:: Your task ::
Each record that follows should be transcribed word for word.

:: Data excerpts ::
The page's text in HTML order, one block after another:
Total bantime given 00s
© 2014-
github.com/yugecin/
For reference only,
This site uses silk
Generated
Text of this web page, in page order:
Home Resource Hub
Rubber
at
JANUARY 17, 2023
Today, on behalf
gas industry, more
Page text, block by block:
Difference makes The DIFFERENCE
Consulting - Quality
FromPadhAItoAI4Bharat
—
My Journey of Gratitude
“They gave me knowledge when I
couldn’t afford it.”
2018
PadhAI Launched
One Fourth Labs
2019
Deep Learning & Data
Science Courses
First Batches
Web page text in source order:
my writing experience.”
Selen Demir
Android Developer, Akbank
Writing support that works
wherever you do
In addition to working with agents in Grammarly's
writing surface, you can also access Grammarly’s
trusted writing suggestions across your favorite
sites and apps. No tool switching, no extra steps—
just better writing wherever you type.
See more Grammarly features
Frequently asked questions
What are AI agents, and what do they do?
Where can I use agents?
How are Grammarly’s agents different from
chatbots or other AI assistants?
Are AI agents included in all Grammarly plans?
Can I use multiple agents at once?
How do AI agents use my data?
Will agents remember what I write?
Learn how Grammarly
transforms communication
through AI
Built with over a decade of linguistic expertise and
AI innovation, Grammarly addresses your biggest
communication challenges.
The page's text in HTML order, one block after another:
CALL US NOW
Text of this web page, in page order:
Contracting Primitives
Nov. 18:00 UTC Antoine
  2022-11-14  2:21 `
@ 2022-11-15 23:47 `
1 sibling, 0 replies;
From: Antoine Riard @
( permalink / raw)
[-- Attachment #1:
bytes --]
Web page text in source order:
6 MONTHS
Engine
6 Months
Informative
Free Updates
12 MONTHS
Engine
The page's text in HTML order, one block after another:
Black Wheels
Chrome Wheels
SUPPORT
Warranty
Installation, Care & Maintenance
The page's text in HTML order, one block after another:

:: Problem solution ::
The page's text in HTML order, one block after another:
Total bantime given 00s
© 2014-
github.com/yugecin/
For reference only,
This site uses silk
Generated
Text of this web page, in page order:
Home Resource Hub
Rubber
at
JANUARY 17, 2023
Today, on behalf
gas industry, more
Page text, block by block:
Difference makes The DIFFERENCE
Consulting - Quality
FromPadhAItoAI4Bharat
—
My Journey of Gratitude
“They gave me knowledge when I
couldn’t afford it.”
2018
PadhAI Launched
One Fourth Labs
2019
Deep Learning & Data
Science Courses
First Batches
Web page text in source order:
my writing experience.”
Selen Demir
Android Developer, Akbank
Writing support that works
wherever you do
In addition to working with agents in Grammarly's
writing surface, you can also access Grammarly’s
trusted writing suggestions across your favorite
sites and apps. No tool switching, no extra steps—
just better writing wherever you type.
See more Grammarly features
Frequently asked questions
What are AI agents, and what do they do?
Where can I use agents?
How are Grammarly’s agents different from
chatbots or other AI assistants?
Are AI agents included in all Grammarly plans?
Can I use multiple agents at once?
How do AI agents use my data?
Will agents remember what I write?
Learn how Grammarly
transforms communication
through AI
Built with over a decade of linguistic expertise and
AI innovation, Grammarly addresses your biggest
communication challenges.
The page's text in HTML order, one block after another:
CALL US NOW
Text of this web page, in page order:
Contracting Primitives
Nov. 18:00 UTC Antoine
  2022-11-14  2:21 `
@ 2022-11-15 23:47 `
1 sibling, 0 replies;
From: Antoine Riard @
( permalink / raw)
[-- Attachment #1:
bytes --]
Web page text in source order:
6 MONTHS
Engine
6 Months
Informative
Free Updates
12 MONTHS
Engine
The page's text in HTML order, one block after another:
Black Wheels
Chrome Wheels
SUPPORT
Warranty
Installation, Care & Maintenance
The page's text in HTML order, one block after another:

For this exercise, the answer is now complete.